1904 First motor policy issued
When Lloyd's was first asked to insure a motorcar, no guidelines existed; our underwriters were the first to offer car insurance, and were more used to dealing with ships. This may be why the insurance documents, produced by marine underwriters, described the car as a 'ship navigating on land'.
1910 The Non-Marine Underwriters Association was formed. Early risks recorded by them included riots and civil commotion in Mexico and fires in Chicago.
1911 Flying: a distinct possibility
The first-ever aviation insurance policy was written by Lloyd's in 1911. The company stopped writing policies a year later after bad weather caused a series of crashes, but in 1919, far-sighted underwriter Cuthbert Heath started the British Aviation Insurance Association.
In 1921, the venture was closed ‘in view of the fact that there seems to be no immediate future in aviation insurance and that there is no business to be had’.

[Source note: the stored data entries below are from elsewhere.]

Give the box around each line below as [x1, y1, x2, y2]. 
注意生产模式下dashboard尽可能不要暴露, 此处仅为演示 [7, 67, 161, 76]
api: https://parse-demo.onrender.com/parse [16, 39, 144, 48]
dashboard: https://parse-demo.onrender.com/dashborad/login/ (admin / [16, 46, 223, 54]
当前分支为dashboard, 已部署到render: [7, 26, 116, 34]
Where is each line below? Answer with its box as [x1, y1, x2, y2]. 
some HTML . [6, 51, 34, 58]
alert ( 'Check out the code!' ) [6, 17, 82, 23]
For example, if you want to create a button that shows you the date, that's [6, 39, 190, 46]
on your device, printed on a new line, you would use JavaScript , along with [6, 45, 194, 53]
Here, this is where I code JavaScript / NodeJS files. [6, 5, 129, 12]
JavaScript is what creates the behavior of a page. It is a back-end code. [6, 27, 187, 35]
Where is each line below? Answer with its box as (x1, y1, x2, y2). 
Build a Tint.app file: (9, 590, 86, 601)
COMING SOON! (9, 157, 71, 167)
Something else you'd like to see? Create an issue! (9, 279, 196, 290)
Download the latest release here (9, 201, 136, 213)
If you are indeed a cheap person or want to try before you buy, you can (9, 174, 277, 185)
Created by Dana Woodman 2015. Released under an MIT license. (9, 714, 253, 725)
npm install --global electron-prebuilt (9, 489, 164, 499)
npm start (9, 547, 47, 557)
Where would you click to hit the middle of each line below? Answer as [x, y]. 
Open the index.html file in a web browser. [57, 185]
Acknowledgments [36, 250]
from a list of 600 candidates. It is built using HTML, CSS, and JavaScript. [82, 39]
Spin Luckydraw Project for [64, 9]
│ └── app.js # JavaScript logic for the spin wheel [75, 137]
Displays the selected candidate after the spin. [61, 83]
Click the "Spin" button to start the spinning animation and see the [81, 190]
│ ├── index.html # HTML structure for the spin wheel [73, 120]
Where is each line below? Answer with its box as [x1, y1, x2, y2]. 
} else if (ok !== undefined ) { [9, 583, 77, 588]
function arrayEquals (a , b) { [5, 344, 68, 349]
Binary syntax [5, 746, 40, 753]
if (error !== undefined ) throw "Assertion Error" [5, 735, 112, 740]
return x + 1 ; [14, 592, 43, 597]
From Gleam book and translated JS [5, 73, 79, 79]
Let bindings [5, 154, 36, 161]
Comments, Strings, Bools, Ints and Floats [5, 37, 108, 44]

However Heath did insure Charles Lindbergh and his single-seat, single-engine monoplane Spirit of St Louis for $18,000 on its non-stop flight from the USA to Europe.

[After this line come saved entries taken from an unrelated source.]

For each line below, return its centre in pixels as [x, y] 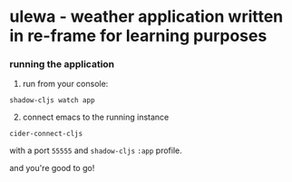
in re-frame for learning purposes [138, 36]
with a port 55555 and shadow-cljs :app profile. [96, 150]
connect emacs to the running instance [96, 117]
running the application [62, 64]
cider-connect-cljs [46, 134]
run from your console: [65, 84]
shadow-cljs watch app [52, 101]
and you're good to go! [52, 168]
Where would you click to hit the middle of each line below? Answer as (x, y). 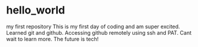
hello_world (36, 10)
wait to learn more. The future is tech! (52, 39)
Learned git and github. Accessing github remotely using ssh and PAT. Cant (99, 32)
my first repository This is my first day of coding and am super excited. (93, 26)
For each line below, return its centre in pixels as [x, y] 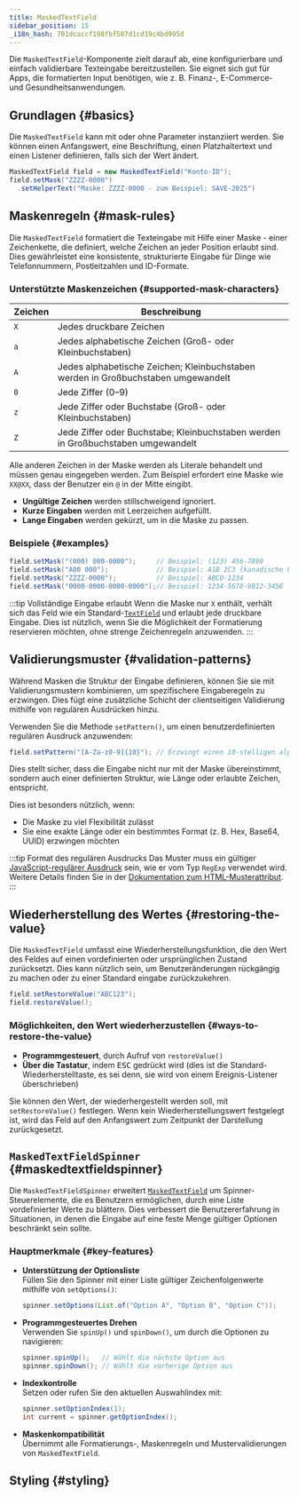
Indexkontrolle [49, 1383]
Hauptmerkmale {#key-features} [82, 1251]
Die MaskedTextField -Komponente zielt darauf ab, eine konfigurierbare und [146, 59]
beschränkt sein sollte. [51, 1228]
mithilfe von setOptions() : [70, 1289]
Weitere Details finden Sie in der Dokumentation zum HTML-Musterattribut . [146, 877]
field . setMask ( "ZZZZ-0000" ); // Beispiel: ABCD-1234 [126, 578]
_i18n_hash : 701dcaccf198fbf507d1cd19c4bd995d [97, 34]

Having flown solo from New York to Paris, Lindbergh became an international hero. The dangers of the journey were summed up in his own words. ‘When I enter the cockpit, it’s like going into the death chamber. When I step out at Paris, it will be like getting a pardon from the Governor.’ As he flew, 40,000 boxing fans prayed for him at New York City’s Yankee stadium.

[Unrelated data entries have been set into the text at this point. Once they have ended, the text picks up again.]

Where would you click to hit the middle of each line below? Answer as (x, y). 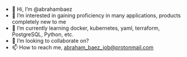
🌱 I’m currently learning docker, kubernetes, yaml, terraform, (86, 28)
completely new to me (39, 22)
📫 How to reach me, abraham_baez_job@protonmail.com (83, 47)
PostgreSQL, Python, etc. (43, 34)
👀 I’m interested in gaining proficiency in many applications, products (96, 15)
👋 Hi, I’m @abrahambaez (42, 9)
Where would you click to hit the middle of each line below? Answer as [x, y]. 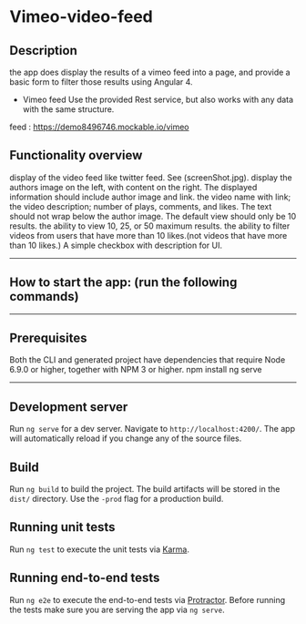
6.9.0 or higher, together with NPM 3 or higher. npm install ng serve [136, 370]
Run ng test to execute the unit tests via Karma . [99, 549]
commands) [44, 297]
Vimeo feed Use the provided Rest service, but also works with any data [158, 99]
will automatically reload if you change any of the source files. [126, 438]
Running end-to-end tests [85, 578]
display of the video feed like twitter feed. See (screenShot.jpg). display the [151, 177]
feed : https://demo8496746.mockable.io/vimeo [99, 127]

The Association was revived in 1930.
1965 - Out of this world
The first space satellite insurance is placed, covering physical damage to the Intelsat 1 on pre-launch, and from 1974-1982 the market will underwrite others for up to $100m each. In 1984, Lloyd’s launches a successful salvage mission to reclaim two rogue satellites, sending a shuttle and five astronauts into orbit.